I sent a PM to someone regarding Moi's thread, under no pressure they said and thought some might benefit from what I sent.

I do not believe there are specific answers as to why one thinks or completes the act of suicide. We are all individuals with unique issues. When I was a teenager I didn't complete what I started...guess God's plan was greater than mine. Maybe he was preparing me to live with a chronic illness or just to live.

I think that when one is thinking seriously about committing the act of suicide, to speak of it might bring it to a reality that is too difficult to face. Suicide is a different act for each person, a way out from pain, financial responsibility, heartache, etc. To truly know why one takes one's own life is something we may never know and for one to speak about it is a greater burden. Society has and will continue to stigmatize those that commit suicide along with the loved ones left behind. You are not known as Jane or John any longer, but the sister, brother, mother, father or friend of John. You know John, he shot himself.

Society does not seem to remember that a loved one is now dead, gone, never to return. Does it make the survivor's loss any less? I think not...and I've been borderline rude to people when I hear remarks concerning those losses of life.

I worked as a case mgr at a juvenile assessment center...I had to deal with this subject many times over the years.

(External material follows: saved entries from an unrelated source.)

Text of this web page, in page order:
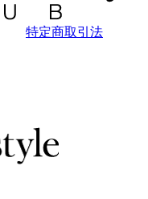
特定商取引法
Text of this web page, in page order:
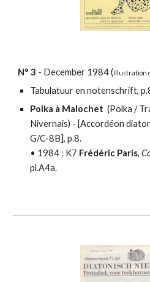
N°3 - December 1984(Illustration
Tabulatuur en notenschrift,
Polka à Malochet (Polka /
Nivernais) - [Accordéon
G/C-8B], p.8.
• 1984 : K7 Frédéric Paris,
pl.A4a.
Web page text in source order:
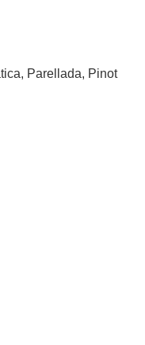
Parellada, Pinot
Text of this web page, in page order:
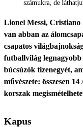
számukra, de
Lionel Messi,
van abban az
csapatos
futballvilág
búcsúzók tizenegyét,
művészete: összesen
korszak
Kapus
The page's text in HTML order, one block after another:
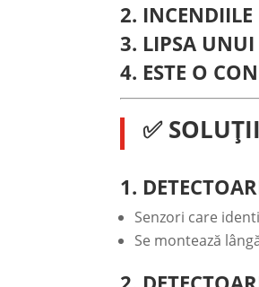
2. INCENDIILE
3. LIPSA UNUI
4. ESTE O
✅
1.
Senzori care
Se montează
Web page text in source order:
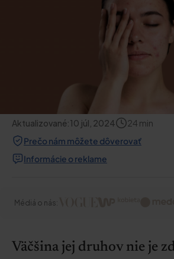
Aktualizované:10 júl, 2024 24 min
Prečo nám môžete dôverovať
Informácie o reklame
Médiá o nás:
Väčšina jej druhov nie je
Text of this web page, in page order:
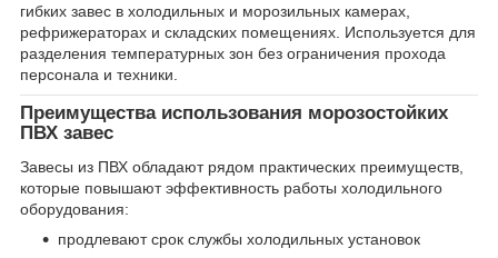
гибких завес в холодильных и морозильных камерах,
рефрижераторах и складских помещениях. Используется для
разделения температурных зон без ограничения прохода
персонала и техники.
Преимущества использования морозостойких
ПВХ завес
Завесы из ПВХ обладают рядом практических преимуществ,
которые повышают эффективность работы холодильного
оборудования:
продлевают срок службы холодильных установок
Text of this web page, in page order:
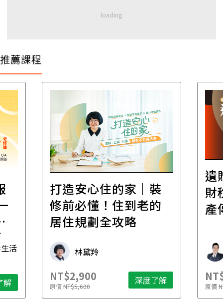
推薦課程
解
遺贈稅規劃直播課│
財稅專家親授，讓資
產傳承更有效率
財稅專家 朱家棟
NT$2,500
原價NT$4,888 深度了解
百
經
原價
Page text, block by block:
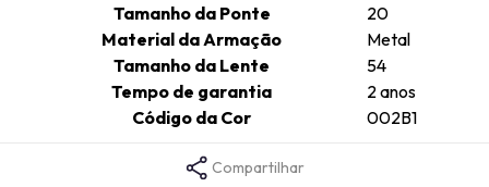
Tamanho da Ponte
20
Material da Armação
Metal
Tamanho da Lente
54
Tempo de garantia
2 anos
Código da Cor
002B1
Compartilhar
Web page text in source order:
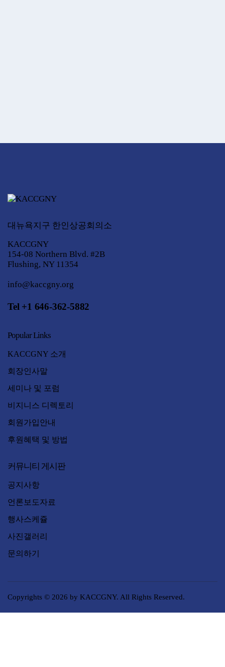
대뉴욕지구 한인상공회의소
KACCGNY
154-08 Northern Blvd. #2B
Flushing, NY 11354
info@kaccgny.org
Tel +1 646-362-5882
Popular Links
KACCGNY 소개
회장인사말
세미나 및 포럼
비지니스 디렉토리
회원가입안내
후원혜택 및 방법
커뮤니티 게시판
공지사항
언론보도자료
행사스케쥴
사진갤러리
문의하기
Copyrights © 2026 by KACCGNY. All Rights Reserved.
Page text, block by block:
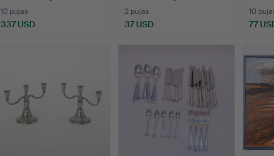
10 pujas
337 USD
2 pujas
37 USD
10
77
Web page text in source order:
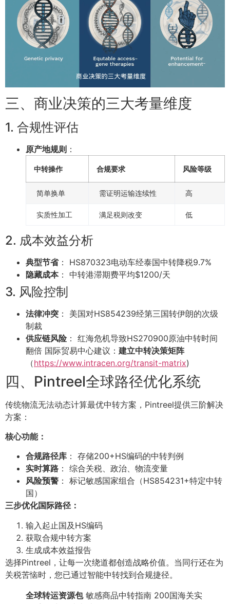
三、商业决策的三大考量维度
1. 合规性评估
原产地规则 ：
中转操作 合规要求 风险等级
简单换单 需证明运输连续性 高
实质性加工 满足税则改变 低
2. 成本效益分析
典型节省： HS870323电动车经泰国中转降税9.7%
隐藏成本： 中转港滞期费平均$1200/天
3. 风险控制
法律冲突 ： 美国对HS854239经第三国转伊朗的次级
制裁
供应链风险： 红海危机导致HS270900原油中转时间
翻倍 国际贸易中心建议： 建立中转决策矩阵
（https://www.intracen.org/transit-matrix)
四、Pintreel全球路径优化系统
传统物流无法动态计算最优中转方案，Pintreel提供三阶解决
方案：
核心功能：
合规路径库 ： 存储200+HS编码的中转判例
实时算路 ： 综合关税、政治、物流变量
风险预警 ： 标记敏感国家组合（HS854231+特定中转
国）
三步优化国际路径：
输入起止国及HS编码
获取合规中转方案
生成成本效益报告
选择Pintreel，让每一次绕道都创造战略价值。当同行还在为
关税苦恼时，您已通过智能中转找到合规捷径。
全球转运资源包敏感商品中转指南 200国海关实
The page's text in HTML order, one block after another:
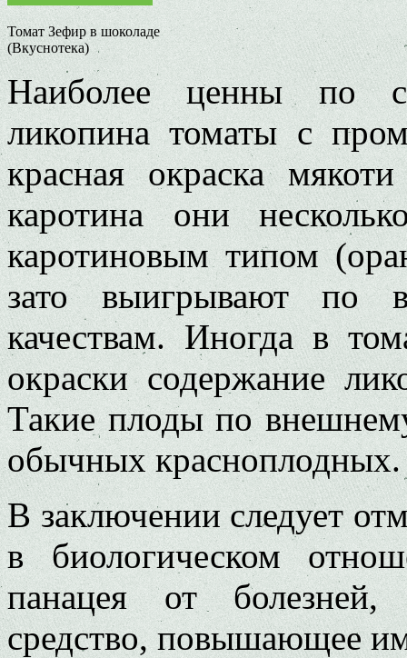
Томат Зефир в шоколаде
(Вкуснотека)
Наиболее ценны по
ликопина томаты с
красная окраска
каротина они
каротиновым типом
зато выигрывают по
качествам. Иногда в
окраски содержание
Такие плоды по
обычных красноплодных.
В заключении следует
в биологическом
панацея от болезней,
средство, повышающее
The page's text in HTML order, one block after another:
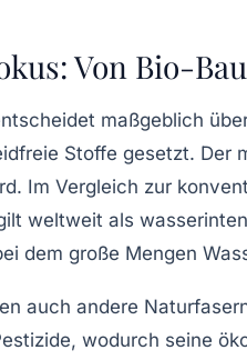
Von Bio-
maßgeblich
Stoffe gesetzt. Der
Im Vergleich zur
weltweit als
dem große Mengen
auch andere
wodurch seine
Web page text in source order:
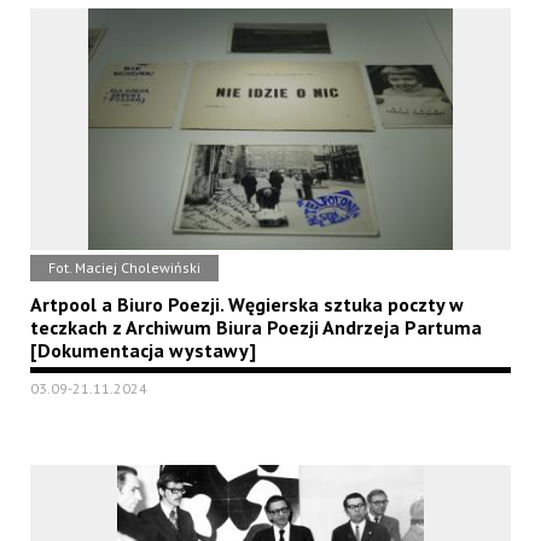
Fot. Maciej Cholewiński
Artpool a Biuro Poezji. Węgierska sztuka poczty w
teczkach z Archiwum Biura Poezji Andrzeja Partuma
[Dokumentacja wystawy]
03.09-21.11.2024

I also have lost very good friends to suicide. One friend in particular shot himself after a party, we were home two hours when his BIL came and told us.

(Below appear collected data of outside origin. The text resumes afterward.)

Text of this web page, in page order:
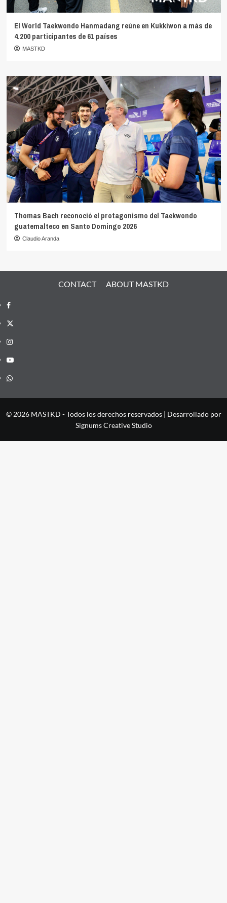
El World Taekwondo Hanmadang reúne en Kukkiwon a más de
4.200 participantes de 61 países
MASTKD
Thomas Bach reconoció el protagonismo del Taekwondo
guatemalteco en Santo Domingo 2026
Claudio Aranda
CONTACT ABOUT MASTKD
Facebook
X
Instagram
YouTube
Whatsapp
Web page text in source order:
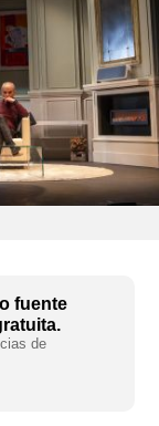
fuente
de
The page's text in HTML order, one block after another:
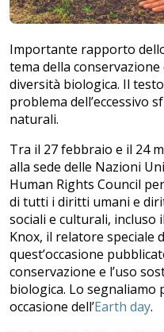
Importante rapporto
tema della conservazione
diversità biologica. Il
problema dell’eccessivo
naturali.
Tra il 27 febbraio e il 24
alla sede delle Nazioni
Human Rights Council
di tutti i diritti umani e
sociali e culturali, incluso
Knox, il relatore speciale
quest’occasione
conservazione e l’uso
biologica. Lo segnaliamo
occasione dell’Earth day.
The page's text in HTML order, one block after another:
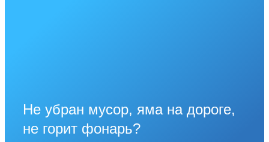
Не убран мусор, яма на дороге,
не горит фонарь?
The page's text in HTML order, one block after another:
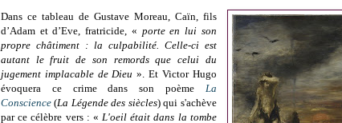
Dans ce tableau de Gustave Moreau, Caïn, fils
d’Adam et d’Eve, fratricide, « porte en lui son
propre châtiment : la culpabilité. Celle-ci est
autant le fruit de son remords que celui du
jugement implacable de Dieu ». Et Victor Hugo
évoquera ce crime dans son poème La
Conscience (La Légende des siècles) qui s'achève
par ce célèbre vers : «L'oeil était dans la tombe

Why one thinks what they think when comtemplating suicide seems to have many factors, then one more thing pushes that person over the edge. It seems complicated and to some extent it is. As you have read, I've had a personal interest in this subject and on MSW, I posted on it several times. The complication is why would someone want to take their own life, the simplicity is...they find no hope, nothing, not one thing at all to keep them here. It's not a matter of how much they love, but how much they hope. Is any of this making sense? One of my friends thinking about revenge, and in a moment of wanting that revenge shot himself in front of his wife. I remember her saying that in some ways it was a relief...that was 35 years ago. I understand now what she meant, the harsh words of someone who lived with another that had stated many times he one day would. He did try on a few occasions, until he succeeded.

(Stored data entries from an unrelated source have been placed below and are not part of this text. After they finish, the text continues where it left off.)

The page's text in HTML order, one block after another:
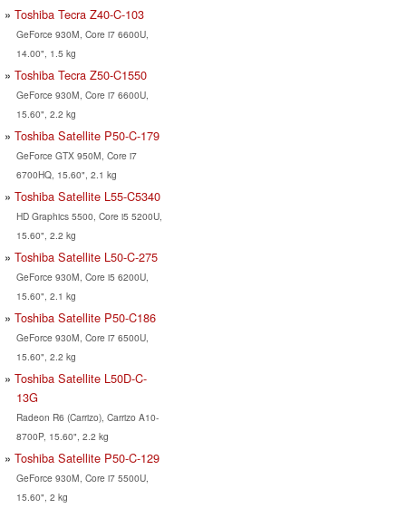
Toshiba Tecra Z40-C-103
GeForce 930M, Core i7 6600U,
14.00", 1.5 kg
Toshiba Tecra Z50-C1550
GeForce 930M, Core i7 6600U,
15.60", 2.2 kg
Toshiba Satellite P50-C-179
GeForce GTX 950M, Core i7
6700HQ, 15.60", 2.1 kg
Toshiba Satellite L55-C5340
HD Graphics 5500, Core i5 5200U,
15.60", 2.2 kg
Toshiba Satellite L50-C-275
GeForce 930M, Core i5 6200U,
15.60", 2.1 kg
Toshiba Satellite P50-C186
GeForce 930M, Core i7 6500U,
15.60", 2.2 kg
Toshiba Satellite L50D-C-
13G
Radeon R6 (Carrizo), Carrizo A10-
8700P, 15.60", 2.2 kg
Toshiba Satellite P50-C-129
GeForce 930M, Core i7 5500U,
15.60", 2 kg
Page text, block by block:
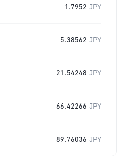
1.7952 JPY
5.38562 JPY
21.54248 JPY
66.42266 JPY
89.76036 JPY
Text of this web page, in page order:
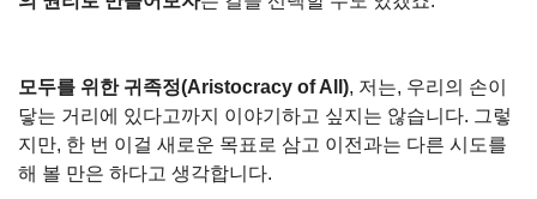
모두를 위한 귀족정(Aristocracy of All), 저는, 우리의 손이
닿는 거리에 있다고까지 이야기하고 싶지는 않습니다. 그렇
지만, 한 번 이걸 새로운 목표로 삼고 이전과는 다른 시도를
해 볼 만은 하다고 생각합니다.
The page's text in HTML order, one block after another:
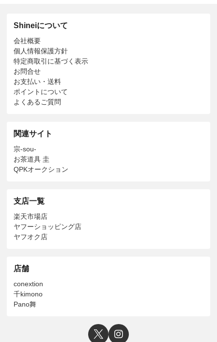
Shineiについて
会社概要
個人情報保護方針
特定商取引に基づく表示
お問合せ
お支払い・送料
ポイントについて
よくあるご質問
関連サイト
宗-sou-
お茶道具 圭
QPKオークション
支店一覧
楽天市場店
ヤフーショッピング店
ヤフオク店
店舗
conextion
千kimono
Pano舞

Sometimes it is a hopeless situation, you can't watch a person 24 hours a day. If one is truly serious they will find a way, and if one succeeds, you ask yourself...what could I have done? The answer is nothing, nothing. It is not your fault, for whatever reason that person needed the only way out that was available. Reasons of hopelessness, caused by the demons one can not face and death seems the only solution.


You can love all the people you can fit in a football field, but if you don't have something to hold on and give you hope...then that love doesn't matter. Just because your loved one took the only way out as a solution does not mean you were not loved. It does not mean that you were not cherished, it means that was the solution for them.

I probably have not explained this at all and you are more confused more than ever so I will tell you why I still live. If I had succeeded all those years ago, I wouldn't have a daughter, son and three beautiful grandsons. The youngest whom is 6 just called to tell me his is coming tomorrow cause he ain't seen me in a week. I have always found some tiny shred of hope...however not everyone does. I haven't really considered suicide in many many years, however not everyone is that fortunate.

I had a friend that was sexually abused by her father, she thought of suicide for years. It seems that after all the assessments, talking to others and reading on suicide one thing seems to stand out above all else. It is just too hard to face one's own demons, but until they are faced, suicide seems the solution.


IT IS NOT THE EASY WAY OUT...as so many would claim. I've talked to others that have survived and 8 out of ten say the same..."I've never had to do anything so hard in my life, living is easy compared to knowing you are going to die. That you are the cause of your death."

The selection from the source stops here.